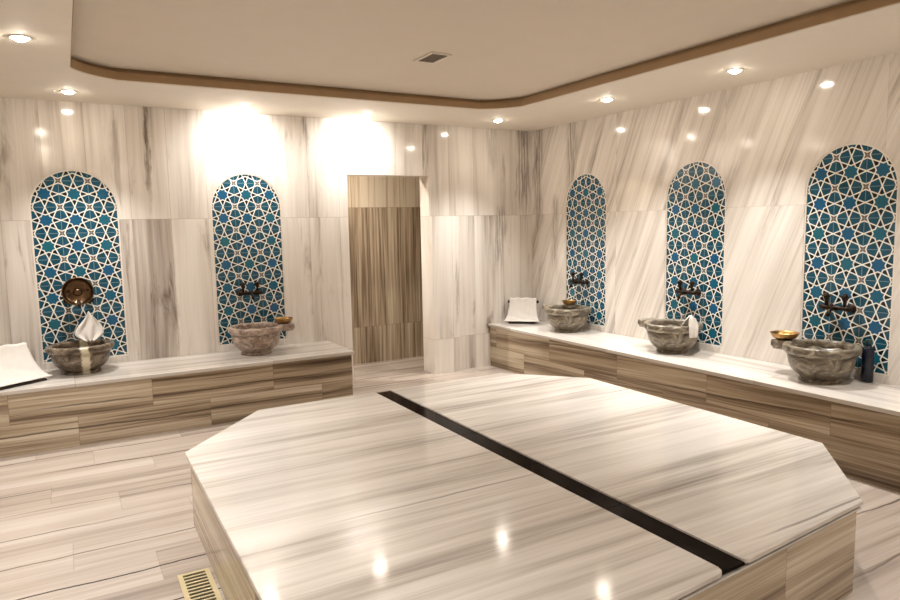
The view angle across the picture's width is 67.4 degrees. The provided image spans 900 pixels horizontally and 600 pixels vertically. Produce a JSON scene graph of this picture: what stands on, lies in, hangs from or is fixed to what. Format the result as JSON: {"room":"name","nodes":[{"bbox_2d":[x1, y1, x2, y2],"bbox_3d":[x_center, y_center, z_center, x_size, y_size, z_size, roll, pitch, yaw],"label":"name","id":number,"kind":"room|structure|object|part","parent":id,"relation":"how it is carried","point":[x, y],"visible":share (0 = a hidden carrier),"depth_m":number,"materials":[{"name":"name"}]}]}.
{"room":"spa","nodes":[
{"label":"spa","id":0,"kind":"room"},
{"bbox_2d":[0,97,532,384],"bbox_3d":[-1.498,-0.493,6.162,5.824,2.700,0.200,-5,7,-29],"label":"wall","id":1,"kind":"structure","parent":0,"point":[163,168],"depth_m":5.83,"materials":[{"name":"stone"}]},
{"bbox_2d":[29,170,128,363],"bbox_3d":[-2.902,-0.266,5.283,0.605,1.485,0.026,-5,7,-29],"label":"mosaic panel","id":2,"kind":"object","parent":1,"relation":"attached to","point":[74,214],"visible":0.98,"depth_m":5.25,"materials":[{"name":"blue tile"}]},
{"bbox_2d":[63,289,93,307],"bbox_3d":[-2.877,-0.019,5.224,0.210,0.149,0.156,-5,7,-29],"label":"tap","id":3,"kind":"object","parent":2,"relation":"attached to","point":[92,299],"visible":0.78,"depth_m":5.18,"materials":[{"name":"brown metal"}]},
{"bbox_2d":[61,277,93,305],"bbox_3d":[-2.865,-0.067,5.192,0.220,0.218,0.080,-5,7,-30],"label":"bowl","id":4,"kind":"object","parent":3,"relation":"hanging from","point":[77,286],"visible":1,"depth_m":5.20,"materials":[{"name":"orange metal"}]},
{"bbox_3d":[-2.860,0.027,5.200,0.030,0.062,0.090,-5,7,-29],"label":"spout","id":5,"kind":"part","parent":3,"relation":"part of","materials":[{"name":"brown metal"}]},
{"bbox_2d":[211,173,286,345],"bbox_3d":[-1.764,-0.359,5.927,0.605,1.485,0.026,-5,7,-29],"label":"mosaic panel","id":6,"kind":"object","parent":1,"relation":"attached to","point":[246,213],"visible":0.99,"depth_m":5.90,"materials":[{"name":"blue tile"}]},
{"bbox_2d":[237,281,262,299],"bbox_3d":[-1.735,-0.083,5.873,0.210,0.149,0.156,-5,7,-29],"label":"tap","id":7,"kind":"object","parent":6,"relation":"attached to","point":[257,291],"visible":1,"depth_m":5.87,"materials":[{"name":"brown metal"}]},
{"bbox_3d":[-1.797,-0.110,5.853,0.052,0.088,0.052,1,7,15],"label":"handle","id":8,"kind":"part","parent":7,"relation":"part of","materials":[{"name":"brown metal"}]},
{"bbox_3d":[-1.689,-0.119,5.914,0.052,0.088,0.052,1,7,15],"label":"handle","id":9,"kind":"part","parent":7,"relation":"part of","materials":[{"name":"brown metal"}]},
{"bbox_2d":[430,216,460,373],"bbox_3d":[-0.046,-0.052,6.898,0.305,1.605,0.045,-5,7,-29],"label":"wall tile","id":10,"kind":"object","parent":1,"relation":"attached to","point":[444,240],"depth_m":6.87,"materials":[{"name":"stone"}]},
{"bbox_2d":[347,176,423,364],"bbox_3d":[-1.012,-0.590,7.404,3.000,2.600,0.100,-5,7,-29],"label":"wall","id":11,"kind":"structure","parent":0,"point":[384,222],"depth_m":7.54,"materials":[{"name":"stone"}]},
{"bbox_2d":[0,356,899,599],"bbox_3d":[0.032,1.159,3.699,5.824,0.100,8.060,-5,7,-29],"label":"floor","id":12,"kind":"structure","parent":0,"point":[109,520],"depth_m":3.54,"materials":[{"name":"stone"}]},
{"bbox_2d":[0,341,353,457],"bbox_3d":[-2.296,0.743,5.326,3.040,0.457,0.667,-5,7,-29],"label":"bench","id":13,"kind":"object","parent":12,"relation":"on","point":[121,400],"visible":0.99,"depth_m":5.10,"materials":[{"name":"stone"}]},
{"bbox_2d":[0,378,46,389],"bbox_3d":[-3.094,0.474,4.731,0.248,0.240,0.414,2,7,26],"label":"headrest cover","id":14,"kind":"object","parent":13,"relation":"on","point":[40,379],"visible":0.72,"depth_m":4.70,"materials":[{"name":"brown wood"}]},
{"bbox_2d":[0,342,52,386],"bbox_3d":[-3.095,0.446,4.728,0.278,0.247,0.446,2,7,26],"label":"towel","id":15,"kind":"object","parent":14,"relation":"on","point":[17,364],"visible":1,"depth_m":4.79,"materials":[{"name":"white fabric"}]},
{"bbox_2d":[45,339,114,374],"bbox_3d":[-2.794,0.438,5.112,0.460,0.215,0.460,-5,7,-29],"label":"stone basin","id":16,"kind":"object","parent":13,"relation":"on","point":[76,357],"visible":0.95,"depth_m":4.99,"materials":[{"name":"grey stone"}]},
{"bbox_3d":[-2.793,0.453,5.114,0.398,0.170,0.398,-5,7,-29],"label":"bowl","id":17,"kind":"part","parent":16,"relation":"part of","materials":[{"name":"stone"}]},
{"bbox_2d":[75,311,103,341],"bbox_3d":[-2.773,0.203,5.180,0.198,0.230,0.076,-5,7,-29],"label":"cloth","id":18,"kind":"object","parent":16,"relation":"in","point":[90,329],"visible":1,"depth_m":5.19,"materials":[{"name":"white fabric"}]},
{"bbox_3d":[-2.300,0.530,5.302,3.040,0.028,0.667,-5,7,-29],"label":"seat","id":19,"kind":"part","parent":13,"relation":"part of","materials":[{"name":"stone"}]},
{"bbox_2d":[228,322,294,355],"bbox_3d":[-1.615,0.332,5.778,0.545,0.235,0.460,-5,7,-29],"label":"stone basin","id":20,"kind":"object","parent":13,"relation":"on","point":[254,338],"visible":1,"depth_m":5.62,"materials":[{"name":"grey stone"}]},
{"bbox_3d":[-1.652,0.351,5.759,0.403,0.186,0.404,-5,7,-29],"label":"bowl","id":21,"kind":"part","parent":20,"relation":"part of","materials":[{"name":"stone"}]},
{"bbox_2d":[274,317,292,323],"bbox_3d":[-1.446,0.178,5.860,0.164,0.046,0.164,-5,7,-29],"label":"bowl","id":22,"kind":"object","parent":20,"relation":"on","point":[282,320],"visible":1,"depth_m":5.82,"materials":[{"name":"gold metal"}]},
{"bbox_2d":[177,568,222,599],"bbox_3d":[-1.027,1.226,2.797,0.132,0.006,0.450,-5,7,-29],"label":"floor grate","id":23,"kind":"object","parent":12,"relation":"on","point":[199,584],"visible":1,"depth_m":2.87,"materials":[{"name":"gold metal"}]},
{"bbox_2d":[185,373,862,599],"bbox_3d":[0.268,0.939,3.419,2.800,0.390,2.900,-5,7,-29],"label":"platform","id":24,"kind":"object","parent":12,"relation":"on","point":[498,486],"visible":1,"depth_m":2.77,"materials":[{"name":"stone"}]},
{"bbox_2d":[488,320,899,491],"bbox_3d":[2.346,0.750,4.465,0.592,0.457,6.759,-5,7,-29],"label":"bench","id":25,"kind":"object","parent":12,"relation":"on","point":[856,421],"visible":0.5,"depth_m":4.68,"materials":[{"name":"stone"}]},
{"bbox_2d":[508,300,538,323],"bbox_3d":[0.775,0.125,7.215,0.327,0.240,0.158,1,7,15],"label":"towel rack","id":26,"kind":"object","parent":25,"relation":"on","point":[509,322],"visible":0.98,"depth_m":7.16,"materials":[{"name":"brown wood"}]},
{"bbox_2d":[503,297,539,321],"bbox_3d":[0.776,0.097,7.212,0.395,0.246,0.189,1,7,16],"label":"towel","id":27,"kind":"object","parent":26,"relation":"on","point":[520,309],"visible":1,"depth_m":7.21,"materials":[{"name":"white fabric"}]},
{"bbox_2d":[542,304,590,332],"bbox_3d":[1.131,0.182,6.654,0.460,0.235,0.545,-5,7,-29],"label":"stone basin","id":28,"kind":"object","parent":25,"relation":"on","point":[564,318],"visible":0.99,"depth_m":6.48,"materials":[{"name":"grey stone"}]},
{"bbox_3d":[1.153,0.203,6.619,0.398,0.186,0.398,-5,7,-29],"label":"bowl","id":29,"kind":"part","parent":28,"relation":"part of","materials":[{"name":"grey stone"}]},
{"bbox_2d":[562,300,576,304],"bbox_3d":[1.196,0.027,6.766,0.147,0.046,0.147,-5,7,-29],"label":"bowl","id":30,"kind":"object","parent":28,"relation":"on","point":[566,302],"visible":1,"depth_m":6.72,"materials":[{"name":"gold metal"}]},
{"bbox_2d":[638,318,702,353],"bbox_3d":[1.786,0.296,5.514,0.460,0.235,0.545,-5,7,-29],"label":"stone basin","id":31,"kind":"object","parent":25,"relation":"on","point":[668,336],"visible":0.89,"depth_m":5.35,"materials":[{"name":"grey stone"}]},
{"bbox_3d":[1.808,0.317,5.479,0.398,0.186,0.398,-5,7,-29],"label":"bowl","id":32,"kind":"part","parent":31,"relation":"part of","materials":[{"name":"grey stone"}]},
{"bbox_2d":[681,315,697,337],"bbox_3d":[1.880,0.200,5.286,0.129,0.174,0.144,-5,7,-29],"label":"cloth","id":33,"kind":"object","parent":31,"relation":"on","point":[690,321],"visible":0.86,"depth_m":5.23,"materials":[{"name":"white fabric"}]},
{"bbox_3d":[2.342,0.537,4.441,0.592,0.028,6.759,-5,7,-29],"label":"seat","id":34,"kind":"part","parent":25,"relation":"part of","materials":[{"name":"stone"}]},
{"bbox_2d":[771,339,861,383],"bbox_3d":[2.401,0.403,4.442,0.460,0.235,0.545,-5,7,-29],"label":"stone basin","id":35,"kind":"object","parent":25,"relation":"on","point":[818,361],"visible":0.98,"depth_m":4.29,"materials":[{"name":"grey stone"}]},
{"bbox_2d":[770,330,799,339],"bbox_3d":[2.290,0.245,4.616,0.185,0.046,0.185,-5,7,-29],"label":"bowl","id":36,"kind":"object","parent":35,"relation":"on","point":[778,334],"visible":1,"depth_m":4.59,"materials":[{"name":"gold metal"}]},
{"bbox_3d":[2.422,0.423,4.407,0.398,0.186,0.398,-5,7,-29],"label":"bowl","id":37,"kind":"part","parent":35,"relation":"part of","materials":[{"name":"grey stone"}]},
{"bbox_2d":[860,339,874,382],"bbox_3d":[2.682,0.390,4.331,0.072,0.276,0.072,-5,7,-29],"label":"bottle","id":38,"kind":"object","parent":25,"relation":"on","point":[868,352],"visible":0.98,"depth_m":4.31,"materials":[{"name":"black plastic"}]},
{"bbox_2d":[71,0,851,99],"bbox_3d":[0.204,-1.470,3.014,5.424,0.100,6.760,-5,7,-29],"label":"ceiling","id":39,"kind":"structure","parent":0,"point":[499,49],"depth_m":3.85,"materials":[{"name":"beige paint"}]},
{"bbox_2d":[413,51,451,63],"bbox_3d":[-0.112,-1.554,4.329,0.150,0.010,0.250,-5,7,-29],"label":"ceiling vent","id":40,"kind":"object","parent":39,"relation":"in","point":[432,57],"visible":1,"depth_m":4.31,"materials":[{"name":"metal"}]},
{"bbox_2d":[70,0,899,108],"bbox_3d":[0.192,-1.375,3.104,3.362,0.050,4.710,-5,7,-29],"label":"trim","id":41,"kind":"structure","parent":39,"relation":"attached to","point":[867,5],"depth_m":4.59,"materials":[{"name":"brown paint"}]},
{"bbox_2d":[532,52,899,385],"bbox_3d":[2.719,-0.384,4.450,0.200,2.700,6.960,-5,7,-29],"label":"wall","id":42,"kind":"structure","parent":0,"point":[765,140],"depth_m":5.18,"materials":[{"name":"stone"}]},
{"bbox_2d":[0,0,899,130],"bbox_3d":[0.206,-1.364,3.026,5.424,0.056,6.760,-5,7,-29],"label":"ceiling","id":43,"kind":"structure","parent":42,"relation":"attached to","point":[38,68],"depth_m":4.67,"materials":[{"name":"beige paint"}]},
{"bbox_2d":[7,34,32,41],"bbox_3d":[-2.183,-1.324,3.426,0.110,0.020,0.110,-5,7,-29],"label":"recessed light","id":44,"kind":"object","parent":43,"relation":"in","point":[21,38],"visible":1,"depth_m":3.40,"materials":[{"name":"metal"}]},
{"bbox_2d":[59,90,76,93],"bbox_3d":[-2.692,-1.462,4.755,0.110,0.020,0.110,-5,7,-29],"label":"recessed light","id":45,"kind":"object","parent":43,"relation":"in","point":[62,91],"visible":1,"depth_m":4.73,"materials":[{"name":"metal"}]},
{"bbox_2d":[238,105,251,108],"bbox_3d":[-1.661,-1.560,5.465,0.110,0.020,0.110,-5,7,-29],"label":"recessed light","id":46,"kind":"object","parent":43,"relation":"in","point":[240,106],"visible":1,"depth_m":5.44,"materials":[{"name":"metal"}]},
{"bbox_2d":[360,113,371,116],"bbox_3d":[-0.742,-1.633,5.962,0.110,0.020,0.110,-5,7,-29],"label":"recessed light","id":47,"kind":"object","parent":43,"relation":"in","point":[362,114],"visible":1,"depth_m":5.94,"materials":[{"name":"metal"}]},
{"bbox_2d":[600,98,613,101],"bbox_3d":[1.271,-1.615,5.460,0.110,0.020,0.110,-5,7,-29],"label":"recessed light","id":48,"kind":"object","parent":43,"relation":"in","point":[603,99],"visible":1,"depth_m":5.44,"materials":[{"name":"metal"}]},
{"bbox_2d":[726,68,743,73],"bbox_3d":[1.897,-1.520,4.490,0.110,0.020,0.110,-5,7,-29],"label":"recessed light","id":49,"kind":"object","parent":43,"relation":"in","point":[735,70],"visible":1,"depth_m":4.47,"materials":[{"name":"metal"}]},
{"bbox_2d":[565,173,605,326],"bbox_3d":[1.349,-0.502,6.685,0.026,1.485,0.605,-5,7,-29],"label":"mosaic panel","id":50,"kind":"object","parent":42,"relation":"attached to","point":[585,207],"visible":0.98,"depth_m":6.65,"materials":[{"name":"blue tile"}]},
{"bbox_2d":[569,272,588,286],"bbox_3d":[1.254,-0.204,6.724,0.156,0.149,0.210,-5,7,-29],"label":"tap","id":51,"kind":"object","parent":50,"relation":"attached to","point":[576,281],"visible":1,"depth_m":6.70,"materials":[{"name":"brown metal"}]},
{"bbox_2d":[664,161,725,346],"bbox_3d":[2.009,-0.388,5.536,0.026,1.485,0.605,-5,7,-29],"label":"mosaic panel","id":52,"kind":"object","parent":42,"relation":"attached to","point":[696,193],"visible":0.97,"depth_m":5.50,"materials":[{"name":"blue tile"}]},
{"bbox_2d":[675,280,700,298],"bbox_3d":[1.929,-0.086,5.548,0.156,0.149,0.210,-5,7,-29],"label":"tap","id":53,"kind":"object","parent":52,"relation":"attached to","point":[680,291],"visible":1,"depth_m":5.52,"materials":[{"name":"brown metal"}]},
{"bbox_3d":[1.911,-0.123,5.606,0.052,0.088,0.052,1,7,16],"label":"handle","id":54,"kind":"part","parent":53,"relation":"part of","materials":[{"name":"brown metal"}]},
{"bbox_3d":[1.901,-0.041,5.537,0.090,0.062,0.030,-5,7,-29],"label":"spout","id":55,"kind":"part","parent":53,"relation":"part of","materials":[{"name":"brown metal"}]},
{"bbox_3d":[1.973,-0.113,5.499,0.052,0.088,0.052,1,7,16],"label":"handle","id":56,"kind":"part","parent":53,"relation":"part of","materials":[{"name":"brown metal"}]},
{"bbox_2d":[800,143,898,375],"bbox_3d":[2.628,-0.280,4.458,0.026,1.485,0.605,-5,7,-29],"label":"mosaic panel","id":57,"kind":"object","parent":42,"relation":"attached to","point":[851,194],"visible":0.98,"depth_m":4.42,"materials":[{"name":"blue tile"}]},
{"bbox_2d":[819,292,856,316],"bbox_3d":[2.546,0.031,4.474,0.156,0.149,0.210,-5,7,-29],"label":"tap","id":58,"kind":"object","parent":57,"relation":"attached to","point":[829,306],"visible":1,"depth_m":4.45,"materials":[{"name":"brown metal"}]},
{"bbox_3d":[2.529,-0.006,4.532,0.052,0.088,0.052,1,7,15],"label":"handle","id":59,"kind":"part","parent":58,"relation":"part of","materials":[{"name":"brown metal"}]},
{"bbox_3d":[2.518,0.077,4.462,0.090,0.062,0.030,-5,7,-29],"label":"spout","id":60,"kind":"part","parent":58,"relation":"part of","materials":[{"name":"brown metal"}]},
{"bbox_3d":[2.590,0.005,4.425,0.052,0.088,0.052,1,7,15],"label":"handle","id":61,"kind":"part","parent":58,"relation":"part of","materials":[{"name":"brown metal"}]}
]}
★ ★ ★ ★ ★
> [EXERCISE REQUIREMENTS]: Looking at the records, how many of the lines contain the string "bench"? Only the number should be given.

> [ANSWER TO THE EXERCISE]: 2